** Try it **
Restate word for word all of the lines below, with each image left out.
#### Material to process ####
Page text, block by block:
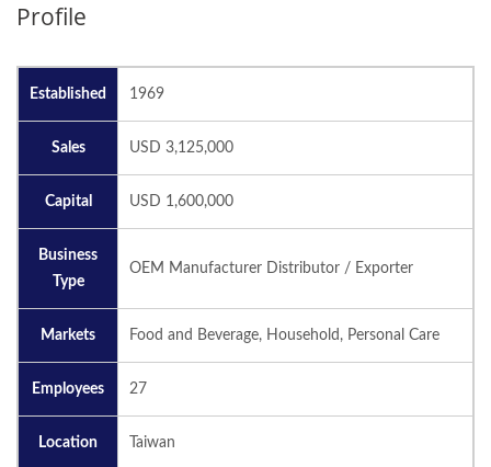
Profile
Established 1969
Sales USD 3,125,000
Capital USD 1,600,000
Business
Type
OEM Manufacturer Distributor / Exporter
Markets Food and Beverage, Household, Personal Care
Employees 27
Location Taiwan
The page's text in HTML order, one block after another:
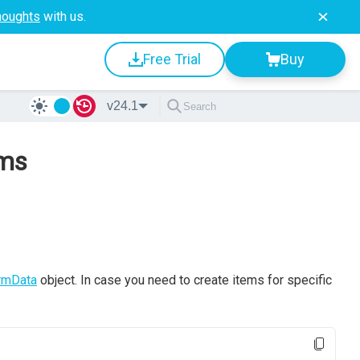
with us.
Free Trial Buy
v24.1
object. In case you need to create items for specific
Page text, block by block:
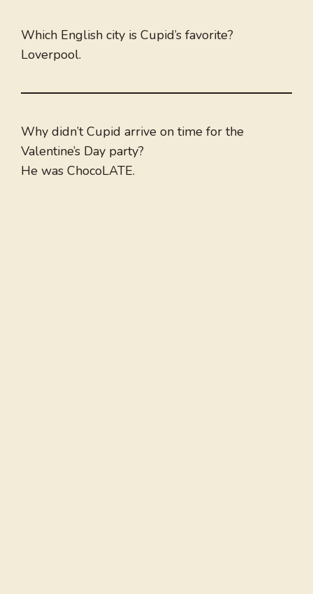
Which English city is Cupid’s favorite?
Loverpool.
Why didn’t Cupid arrive on time for the
Valentine’s Day party?
He was ChocoLATE.
####
** Output of the exercise **
Page text, block by block:
Profile
Established 1969
Sales USD 3,125,000
Capital USD 1,600,000
Business
Type
OEM Manufacturer Distributor / Exporter
Markets Food and Beverage, Household, Personal Care
Employees 27
Location Taiwan
The page's text in HTML order, one block after another:
with us.
Free Trial Buy
v24.1
object. In case you need to create items for specific
Page text, block by block:
Which English city is Cupid’s favorite?
Loverpool.
Why didn’t Cupid arrive on time for the
Valentine’s Day party?
He was ChocoLATE.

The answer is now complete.